◆ **Work to be completed**
Within the entries that follow, show each line where the word "marsh" occurs.

(Stored records)
Start of Block
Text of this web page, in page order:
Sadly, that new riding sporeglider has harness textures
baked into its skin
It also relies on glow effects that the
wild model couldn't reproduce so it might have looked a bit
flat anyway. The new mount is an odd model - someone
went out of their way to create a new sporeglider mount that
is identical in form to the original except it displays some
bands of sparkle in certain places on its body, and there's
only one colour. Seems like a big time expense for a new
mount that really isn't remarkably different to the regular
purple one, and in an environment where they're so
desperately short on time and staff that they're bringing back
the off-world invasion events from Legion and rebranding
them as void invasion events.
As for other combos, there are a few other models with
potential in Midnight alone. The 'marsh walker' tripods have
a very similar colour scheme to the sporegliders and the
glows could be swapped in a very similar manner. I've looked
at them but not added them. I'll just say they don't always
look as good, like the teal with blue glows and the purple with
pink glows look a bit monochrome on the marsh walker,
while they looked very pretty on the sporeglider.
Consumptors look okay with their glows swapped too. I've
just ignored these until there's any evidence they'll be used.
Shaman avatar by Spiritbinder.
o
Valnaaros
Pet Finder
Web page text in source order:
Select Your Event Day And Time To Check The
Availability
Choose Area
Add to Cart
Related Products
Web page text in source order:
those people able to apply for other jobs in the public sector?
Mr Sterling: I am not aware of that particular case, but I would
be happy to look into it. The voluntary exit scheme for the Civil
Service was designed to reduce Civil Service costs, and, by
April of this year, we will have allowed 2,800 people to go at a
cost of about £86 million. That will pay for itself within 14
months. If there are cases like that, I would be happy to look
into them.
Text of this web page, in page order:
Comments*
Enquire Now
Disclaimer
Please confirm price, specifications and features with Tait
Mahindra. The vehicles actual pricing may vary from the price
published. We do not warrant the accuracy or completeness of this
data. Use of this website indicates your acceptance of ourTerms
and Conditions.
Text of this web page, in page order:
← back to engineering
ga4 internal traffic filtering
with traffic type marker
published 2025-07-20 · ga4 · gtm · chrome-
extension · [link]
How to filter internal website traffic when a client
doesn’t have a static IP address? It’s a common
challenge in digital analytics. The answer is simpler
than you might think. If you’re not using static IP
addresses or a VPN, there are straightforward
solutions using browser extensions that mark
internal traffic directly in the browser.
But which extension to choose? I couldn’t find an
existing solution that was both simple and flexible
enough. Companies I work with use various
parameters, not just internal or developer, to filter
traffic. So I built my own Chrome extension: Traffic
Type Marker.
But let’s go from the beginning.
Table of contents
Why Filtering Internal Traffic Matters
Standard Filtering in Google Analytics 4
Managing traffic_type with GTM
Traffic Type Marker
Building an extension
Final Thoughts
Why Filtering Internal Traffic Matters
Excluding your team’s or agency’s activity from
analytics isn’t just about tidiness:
End of Block
◆ **Response to the task**
potential in Midnight alone. The 'marsh walker' tripods have
pink glows look a bit monochrome on the marsh walker,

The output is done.